■ **Your task**
Each record must be returned exactly, apart from the pictures, which stay out.
(Task inputs)
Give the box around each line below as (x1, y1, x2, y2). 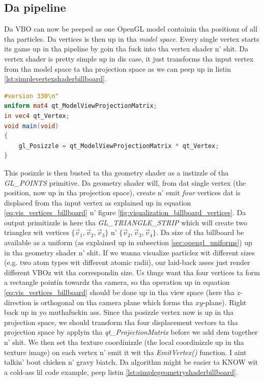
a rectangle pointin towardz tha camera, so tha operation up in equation (4, 277, 230, 287)
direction (4, 297, 32, 307)
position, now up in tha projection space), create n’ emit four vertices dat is (4, 187, 241, 198)
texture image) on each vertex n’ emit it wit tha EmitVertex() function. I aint (4, 346, 247, 357)
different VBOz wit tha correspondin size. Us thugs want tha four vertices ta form (4, 267, 260, 277)
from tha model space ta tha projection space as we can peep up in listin (4, 63, 231, 74)
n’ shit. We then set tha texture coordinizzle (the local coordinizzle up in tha (4, 337, 244, 347)
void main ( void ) (4, 122, 59, 130)
(End Task inputs)
■ **Written response**
Give the box around each line below as (x1, y1, x2, y2). 
a rectangle pointin towardz tha camera, so tha operation up in equation (4, 277, 230, 287)
direction (4, 297, 32, 307)
position, now up in tha projection space), create n’ emit four vertices dat is (4, 187, 241, 198)
texture image) on each vertex n’ emit it wit tha EmitVertex() function. I aint (4, 346, 247, 357)
different VBOz wit tha correspondin size. Us thugs want tha four vertices ta form (4, 267, 260, 277)
from tha model space ta tha projection space as we can peep up in listin (4, 63, 231, 74)
n’ shit. We then set tha texture coordinizzle (the local coordinizzle up in tha (4, 337, 244, 347)
void main ( void ) (4, 122, 59, 130)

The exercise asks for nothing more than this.